• [RECORDED DATA]:
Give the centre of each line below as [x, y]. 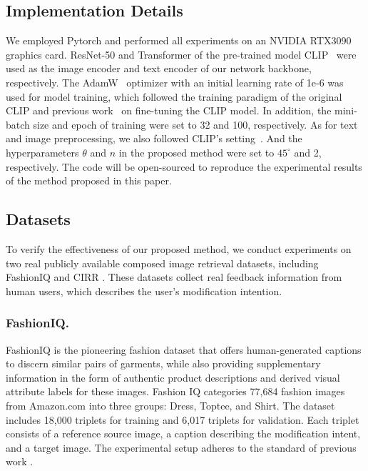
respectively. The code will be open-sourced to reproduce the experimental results [184, 166]
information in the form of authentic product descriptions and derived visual [173, 377]
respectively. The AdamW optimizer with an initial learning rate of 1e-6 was [175, 82]
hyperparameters [42, 152]
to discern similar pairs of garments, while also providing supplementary [163, 363]
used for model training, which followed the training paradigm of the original [174, 96]
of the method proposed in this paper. [89, 180]
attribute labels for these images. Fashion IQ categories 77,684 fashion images [175, 391]
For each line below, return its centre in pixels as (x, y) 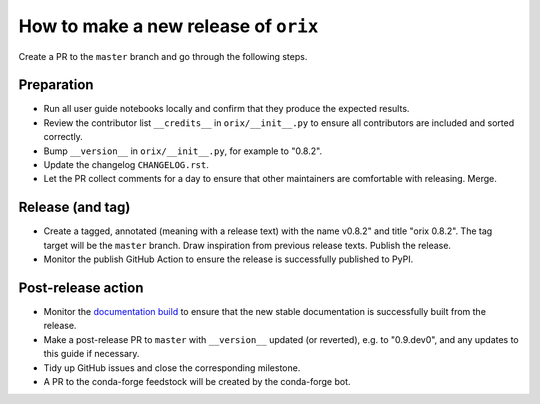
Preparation (56, 85)
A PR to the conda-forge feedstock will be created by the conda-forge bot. (197, 381)
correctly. (63, 137)
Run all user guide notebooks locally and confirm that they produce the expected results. (226, 109)
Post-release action (81, 287)
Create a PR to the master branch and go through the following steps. (163, 56)
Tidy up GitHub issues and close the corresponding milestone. (172, 367)
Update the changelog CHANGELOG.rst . (126, 165)

• [TASK STATEMENT]: Each record is to be restated word for word; no picture goes in.

• [RESULT BELOW]:
Give the centre of each line below as [x, y]. 
respectively. The code will be open-sourced to reproduce the experimental results [184, 166]
information in the form of authentic product descriptions and derived visual [173, 377]
respectively. The AdamW optimizer with an initial learning rate of 1e-6 was [175, 82]
hyperparameters [42, 152]
to discern similar pairs of garments, while also providing supplementary [163, 363]
used for model training, which followed the training paradigm of the original [174, 96]
of the method proposed in this paper. [89, 180]
attribute labels for these images. Fashion IQ categories 77,684 fashion images [175, 391]
For each line below, return its centre in pixels as (x, y) 
Preparation (56, 85)
A PR to the conda-forge feedstock will be created by the conda-forge bot. (197, 381)
correctly. (63, 137)
Run all user guide notebooks locally and confirm that they produce the expected results. (226, 109)
Post-release action (81, 287)
Create a PR to the master branch and go through the following steps. (163, 56)
Tidy up GitHub issues and close the corresponding milestone. (172, 367)
Update the changelog CHANGELOG.rst . (126, 165)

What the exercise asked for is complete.